Sunday, 4 October 2009

Cromford Canal Walk, Pinxton Arm

Cromford Canal Walk, Pinxton Arm
Codnor Reservoir to Smotherfly
Sunday 4th October 2009

The Pinxton Arm is an obscure 1794 branch of what would have once been described as the Cromford Canal mainline, not that either canal has carried any waterborne traffic for decades.

The arm strikes off to the east of Codnor Reservoir, through the village of Ironville before reaching the Pinxton about three miles to the north east, running on the same contour as the rest of the Cromford Canal summit pound.

Pinxton canal bed approaching Smotherfly

After a rather spectacular sandstone bridge at the junction, the canal burrows its way behind the dam wall and then under a footbridge before sneaking into the back end of Ironville, complete with a 'de-humped' bridge by the church and a further low flat topped railway bridge. Whilst the canal bed has been completely filled in, it's route remains obvious and the bridges are intact. In fact, they are all pre sprayed with graffiti so all you need is a JCB and a drop of water and us boaters would feel right at home!

Ironville church and 'de-humped' bridge

This section of canal bed to the east of Ironville has been converted into the Pinxton Canal Path, a well maintained route through the trees whose early autumn colours were quite beautiful at the time of our visit.
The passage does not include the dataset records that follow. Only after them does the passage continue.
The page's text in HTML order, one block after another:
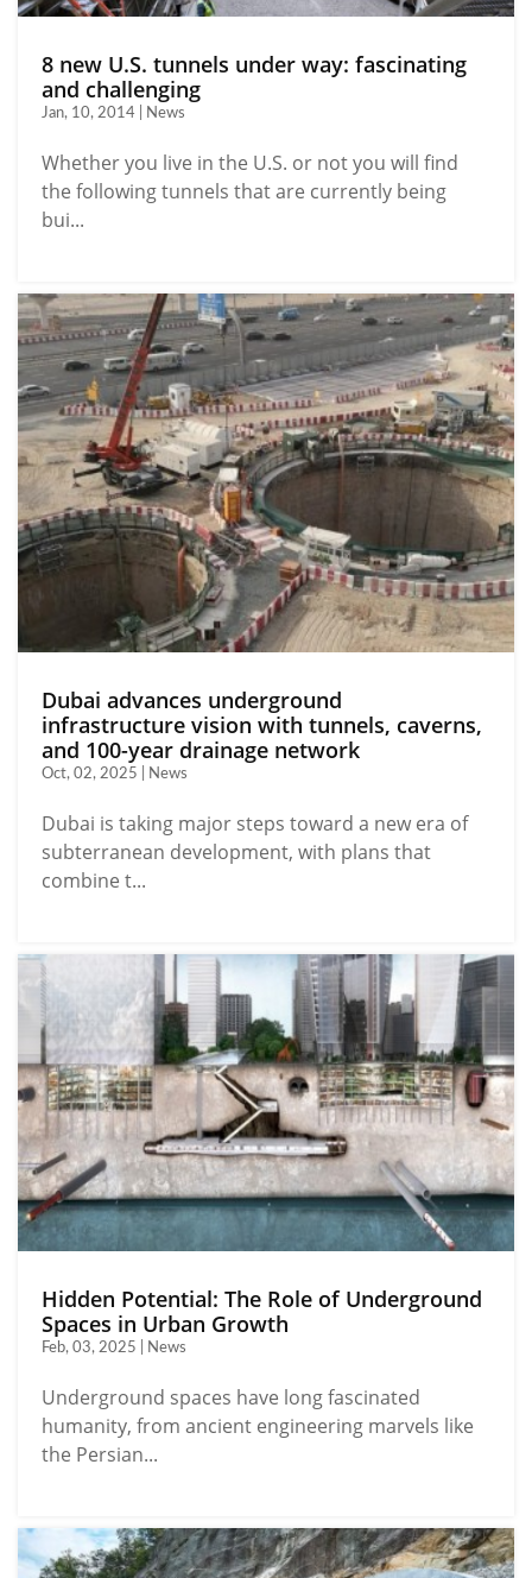
8 new U.S. tunnels under way: fascinating
and challenging
Jan, 10, 2014 | News
Whether you live in the U.S. or not you will find
the following tunnels that are currently being
bui...
Dubai advances underground
infrastructure vision with tunnels, caverns,
and 100-year drainage network
Oct, 02, 2025 | News
Dubai is taking major steps toward a new era of
subterranean development, with plans that
combine t...
Hidden Potential: The Role of Underground
Spaces in Urban Growth
Feb, 03, 2025 | News
Underground spaces have long fascinated
humanity, from ancient engineering marvels like
the Persian...

Before long this path brings you to the busy road at Pye Bridge, where the bridge and it's cast iron balustrades are intact, but obscured by undergrowth. By this time the formal canal path runs out, but you can continue on to the double arched railway bridge after which the canal track completely and utterly disappears. When I say disappears, I don't mean it becomes difficult to discern. I mean that it's course was removed in the 1990's when the Somertherfly open cast mine eradicated the canal and dropped the surface level by 30 feet or so.
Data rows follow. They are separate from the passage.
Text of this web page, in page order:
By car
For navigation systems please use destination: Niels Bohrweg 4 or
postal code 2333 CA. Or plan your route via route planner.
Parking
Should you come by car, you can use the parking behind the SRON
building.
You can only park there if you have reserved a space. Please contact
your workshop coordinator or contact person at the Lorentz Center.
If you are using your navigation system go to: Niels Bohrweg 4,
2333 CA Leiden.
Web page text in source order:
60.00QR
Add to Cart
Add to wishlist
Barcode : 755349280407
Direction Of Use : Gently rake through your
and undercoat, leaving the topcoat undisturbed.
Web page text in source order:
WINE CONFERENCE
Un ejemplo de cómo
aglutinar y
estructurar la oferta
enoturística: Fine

Woodland walk on the Pinxford Canal Path

We clambered across to the abandoned workings and climbed the ridge of mine tailings, trying to work out exactly where the canal bed re-emerges on the far side. It's not obvious, but its path lies across the valley to the north east. Sadly, we could find no way of reaching it but determined to explore the final section next time we visit, starting at the Pinxton Wharf end.
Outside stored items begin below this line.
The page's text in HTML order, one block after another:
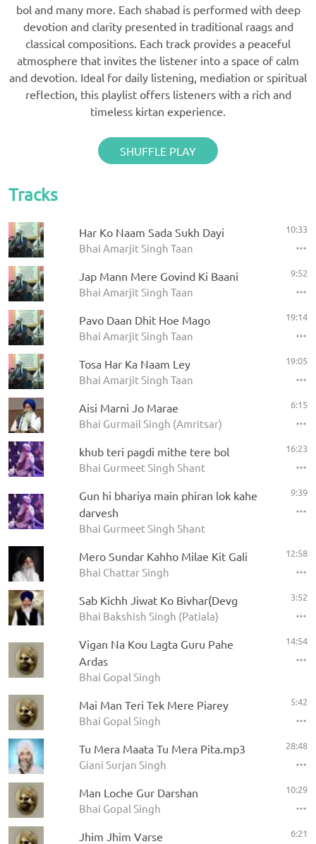
bol and many more. Each shabad is performed with deep
devotion and clarity presented in traditional raags and
classical compositions. Each track provides a peaceful
atmosphere that invites the listener into a space of calm
and devotion. Ideal for daily listening, mediation or spiritual
reflection, this playlist offers listeners with a rich and
timeless kirtan experience.
SHUFFLE PLAY
Tracks
Har Ko Naam Sada Sukh Dayi
Bhai Amarjit Singh Taan
10:33
Jap Mann Mere Govind Ki Baani
Bhai Amarjit Singh Taan
9:52
Pavo Daan Dhit Hoe Mago
Bhai Amarjit Singh Taan
19:14
Tosa Har Ka Naam Ley
Bhai Amarjit Singh Taan
19:05
Aisi Marni Jo Marae
Bhai Gurmail Singh (Amritsar)
6:15
khub teri pagdi mithe tere bol
Bhai Gurmeet Singh Shant
16:23
Gun hi bhariya main phiran lok kahe
darvesh
Bhai Gurmeet Singh Shant
9:39
Mero Sundar Kahho Milae Kit Gali
Bhai Chattar Singh
12:58
Sab Kichh Jiwat Ko Bivhar(Devg
Bhai Bakshish Singh (Patiala)
3:52
Vigan Na Kou Lagta Guru Pahe
Ardas
Bhai Gopal Singh
14:54
Mai Man Teri Tek Mere Piarey
Bhai Gopal Singh
5:42
Tu Mera Maata Tu Mera Pita.mp3
Giani Surjan Singh
28:48
Man Loche Gur Darshan
Bhai Gopal Singh
10:29
Jhim Jhim Varse 6:21

Abandoned railway bridge at Ironville

The interesting thing about the Pinxton Arm is that it provides a good interim objective for the restoration project. Rather than tackle the two big road embankments and the Butterley Tunnel straight after the restoration of the locks above Langley Mill, the plan is to reopen the Pinxton Arm which, Smotherfly apart, has no significant obstructions. As as for Smotherfly, the site included a channel for the diverted River Erewash which could easily be adapted to carry the canal, and there is no shortage of spoil with which to construct the necessary embankments. The Friends of Cromford Canal have been hard at work and secured planning permission to include the canal line in 2008.

A notable feature of this canal track is the total absence of water, there isn't even a trace of boggyness. However, I suspect that the River Erewash can be channelled in to supplement the supply from Butterley Tunnel, pending the eventual reconnection with the abundantly supplied section at Cromford.